Y los vecinos se concentraban en los domicilios de los que tenían televisión, (dos o tres en todo el pueblo), y en las noches veraniegas se organizaban en las aceras multitudinarios Juegos de Lotería.

A partir de este momento es cuando el pequeño Poblado de San Fernando se convierte en el punto de encuentro y concentración de todos los vecinos de Maspalomas y, de las cercanas cuarterías de aparceros.

Quede dicho que a partir de este instante también, el Poblado de San Fernando pasa a ser el centro neurálgico de toda la zona de costa del municipio de San Bartolomé de Tirajana, coexistiendo en torno a su plaza central, (hermosamente empedrada con canto rodado de colores, que formaban figuras geométricas): la Oficina Municipal –que por primera vez se descentraliza de Tunte-; La Tienda de aceite y vinagre; el Correo; La Farmacia y la Casa del Guarda Jurado. Todo ello, además de: la Iglesia y la Escuela que también hacían de Casa de la Cultura o lugar de encuentro y ocio de los jóvenes.

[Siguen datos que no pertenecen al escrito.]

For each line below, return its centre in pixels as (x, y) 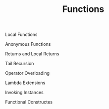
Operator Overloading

Así tenemos, en el Poblado de San Fernando: el centro del poder político, social y religioso de casi toda la zona de costa del municipio de San Bartolomé de Tirajana.

A este respecto: mil anécdotas que contar que forman parte de la apasionante historiografía de un pequeño Pueblo, en el que hoy conviven en feliz armonía, una sociedad multicultural: abierta, tolerante, acogedora y solidaria.